George stared at him. “Do you think anybody’ll remember us when we’re gone? Yes, I’m sure the Boogaloos will. And so will that ghost.” He raised his eyes to Crozier. His face had grown taut. His eyes were flushed red. “Do you think our contributions to this company, hell any corporation that’s putting their older folks out to pasture, will mean anything in the future?” He palmed an eye. “Nope. I seriously doubt it,” he said.


“I’ll remember you,” Crozier said. “And so will the rest of us old timers.” He grinned. “I haven’t much time left either. The push’ll be on me too. Not just from the company either. So-called friends can do just as much harm as any institution.”


“Yepper,” George said. “It’s us old guys that kept this place humming. But it’s the young guns that wanna get rid of everyone over forty-five. And you and me are long past that.” He pulled open another drawer and fished out a corporate envelope and hand-scratched the return address off the open letter. “You know, if it wasn’t for us ol’ guys, our collective experiences, the place would’ve fallen apart as soon as the new kids took over.” His dim eyes searched the cellar. “Yep. I think this company will collapse once we’re all gone. Those young-bucks don’t know how to take direction from anybody.” A faint smile reappeared on his face. “Unless it comes from those that they temporarily deem important to their career.”

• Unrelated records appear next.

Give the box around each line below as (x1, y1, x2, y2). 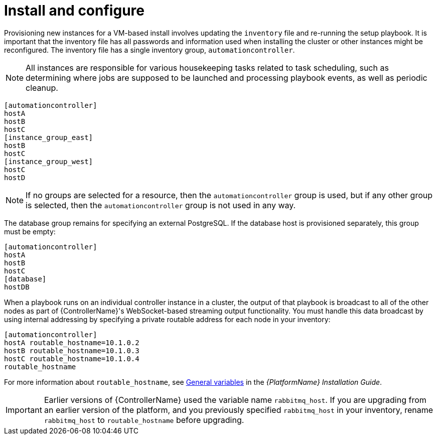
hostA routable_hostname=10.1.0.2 (4, 338, 139, 347)
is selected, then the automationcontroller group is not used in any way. (26, 200, 296, 210)
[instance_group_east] (4, 133, 93, 141)
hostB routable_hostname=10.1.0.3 (4, 346, 139, 355)
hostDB (4, 282, 30, 291)
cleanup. (26, 82, 58, 93)
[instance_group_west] (4, 157, 93, 166)
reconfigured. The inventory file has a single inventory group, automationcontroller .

Crozier noticed tears gathering in George’s eyes. “I really don’t know, George,” he said, glancing away. “It’s the sign of the times. Unemployment, corporate closures and bankrupt pensions. I’m only looking to stay on the job cuz I can’t afford to retire. But, I still want out of here. And know what? I don’t know how I’ll ever survive retirement. I’m widowed and still owe on the wife’s burial. I got no stocks, no bonds, house, or car. But what I do have is high cholesterol, high blood pressure and arthritis. You can bet your ass when I leave I’ll end up a broken-down old man in a one-room flat.”


George wiped his eyes with the heel of his palm. He chuckled and cleared his throat, “You look like you’re already there, sweetie. With that limp and all. You remind me of an old grave. Invaded, misused and taken advantage of.”


Crozier laughed. “Yeah,” he said. “What else could I lose?”


Then, a faint paper rustling drifted in from a distant corner. Crozier squinted. “Did’j’ya hear that?


“Hear what?” George asked.


“Don’t give me the hairy eyeballs, buddy,” Crozier said. “It sounded a lot like crumpling paper.”


“Not shooting you the hairy,” George returned. “You probably did hear something. I won’t question that. I’m just immune to most of the noises now. It could be the ghost. I think know more about him than I do about myself.” He glanced around the room. “Sometimes you see him and other times you only hear him. Don’t think you’ll ever see and hear him at the same time though. You gotta have one goddamned special talent for that. But if you did, I’m sure he’d be pretty scary.”


Crozier sat on the edge of the desk. The rustling vanished. “Tell me more about the Boogaloos.” He looked from one corner to the next before returning his stare to George.